Serena Guen
She started SUITCASE magazine from her dorm at university, is on the committee for UNICEF's Next Generation London and founded #CookForSyria to raise money for UNICEF's Syria appeal. And she’s is only 27. Ana Santi meets the publishing superstar.
Serena Guen, SUITCASE Magazine. Photography by Kim Turkington
She spent her childhood surfing the waves of Delaware beach, determined to be Kate Bosworth in Blue Crush. Her mother is half Italian, her father half German. Next on her itinerary is a trip to Borneo for SUITCASE, the travel magazine she founded five years ago. So Serena Guen’s answer to “if you had 24 hours to yourself, where would you go?” comes as a surprise. “I’m really excited by England at the moment,” she says, after a long pause. “I’d love to go somewhere around Bath, find a cute pub for lunch then go for a long walk.”

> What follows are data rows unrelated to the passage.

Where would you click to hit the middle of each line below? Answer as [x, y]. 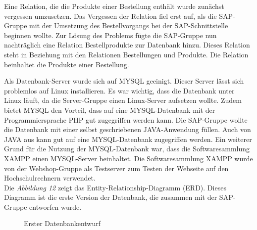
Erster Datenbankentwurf [62, 223]
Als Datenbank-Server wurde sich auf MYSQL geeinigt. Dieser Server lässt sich [124, 81]
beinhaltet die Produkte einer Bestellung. [67, 64]
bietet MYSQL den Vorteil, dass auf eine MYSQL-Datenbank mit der [110, 110]
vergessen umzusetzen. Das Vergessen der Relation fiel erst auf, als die [110, 16]
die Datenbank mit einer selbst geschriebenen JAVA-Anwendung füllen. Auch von [128, 129]
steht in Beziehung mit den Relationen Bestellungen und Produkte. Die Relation [126, 54]
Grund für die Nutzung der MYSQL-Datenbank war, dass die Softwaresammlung [127, 149]
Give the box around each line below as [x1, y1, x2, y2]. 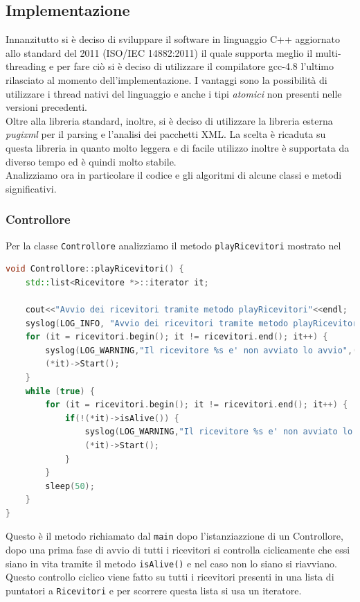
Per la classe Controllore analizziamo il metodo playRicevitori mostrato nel [6, 238, 341, 252]
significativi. [6, 181, 57, 195]
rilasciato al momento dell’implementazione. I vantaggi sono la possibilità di [6, 72, 327, 87]
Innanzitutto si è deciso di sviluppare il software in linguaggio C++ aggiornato [6, 32, 341, 46]
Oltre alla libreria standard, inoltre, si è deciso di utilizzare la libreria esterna [6, 113, 333, 127]
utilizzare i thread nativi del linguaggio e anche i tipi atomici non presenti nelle [6, 86, 342, 100]
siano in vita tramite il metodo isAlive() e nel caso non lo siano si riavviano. [6, 556, 337, 570]
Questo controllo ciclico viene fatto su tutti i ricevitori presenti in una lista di [6, 569, 334, 584]
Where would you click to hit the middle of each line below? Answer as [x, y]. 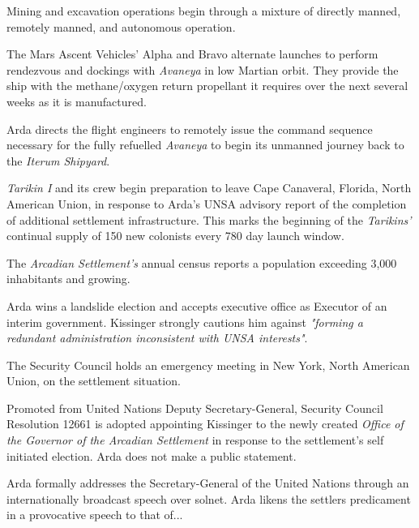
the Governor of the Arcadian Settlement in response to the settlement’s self [195, 440]
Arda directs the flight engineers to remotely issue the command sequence [190, 129]
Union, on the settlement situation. [94, 381]
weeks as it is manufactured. [77, 101]
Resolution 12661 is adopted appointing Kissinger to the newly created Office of [205, 424]
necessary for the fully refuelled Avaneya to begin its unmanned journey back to [205, 145]
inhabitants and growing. [68, 279]
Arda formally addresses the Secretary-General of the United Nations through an [208, 483]
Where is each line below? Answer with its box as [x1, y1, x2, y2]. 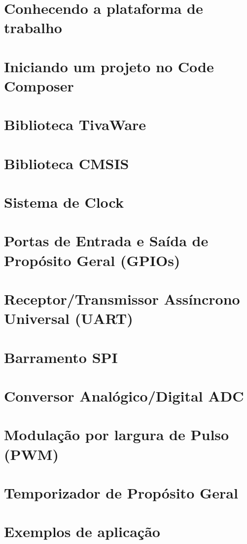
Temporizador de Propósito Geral [4, 482, 238, 502]
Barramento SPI [4, 347, 118, 367]
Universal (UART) [4, 308, 133, 328]
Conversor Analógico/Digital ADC [4, 385, 244, 406]
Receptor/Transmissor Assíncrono [4, 289, 240, 309]
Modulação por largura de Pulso [4, 424, 229, 445]
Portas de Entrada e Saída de [4, 230, 209, 251]
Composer [4, 75, 74, 95]
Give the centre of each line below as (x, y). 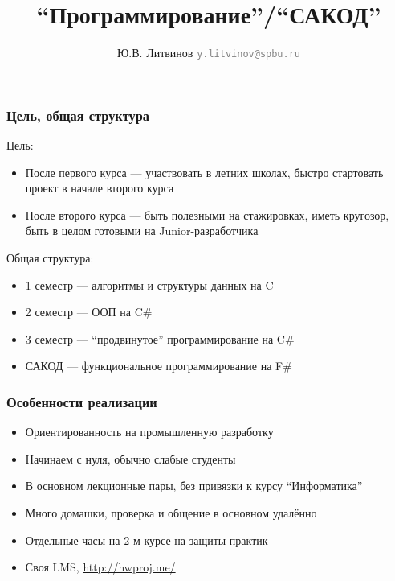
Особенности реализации (82, 401)
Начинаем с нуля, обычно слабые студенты (130, 458)
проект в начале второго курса (100, 188)
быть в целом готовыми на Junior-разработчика (142, 231)
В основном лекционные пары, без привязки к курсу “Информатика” (194, 486)
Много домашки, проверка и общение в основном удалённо (171, 513)
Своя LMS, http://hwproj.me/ (100, 567)
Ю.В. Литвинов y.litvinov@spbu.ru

But it’s an answer that characterises her today. Guen cites Alain de Botton’s The Art of Travel as inspiring her to rethink her mission. “We have this mentality on holiday where we relax and do things we actually like, but when we come back, we force ourselves into a routine. So I’ve started to focus on small things, like reading again. I’m in the middle of the Elena Ferrante novels. I feel like I’m so sucked into their world I need to know what’s happening!”
The years leading up to this point – founder and CEO of SUITCASE Group, which includes a media agency – were full-on. Guen launched the magazine (who starts a print product in 2012?) as a side project to her degree at New York University. Print sales are up 146% on last year. She is on the committee of Unicef’s Next Generation London and set up #CookForSyria in 2016 to aid Syrian children. What began as one dinner turned into hundreds of restaurants offering a Syrian twist to their signature dishes, a best-selling cookbook and more than £500,000 in proceeds. Guen is 27 years old. (Reader, if you’re asking yourself what you’ve been doing with your life, you’re not alone).
“If I knew how hard it was going to be when I started, I don’t know if I would’ve done it,” Guen laughs. “You need a bit of craziness.”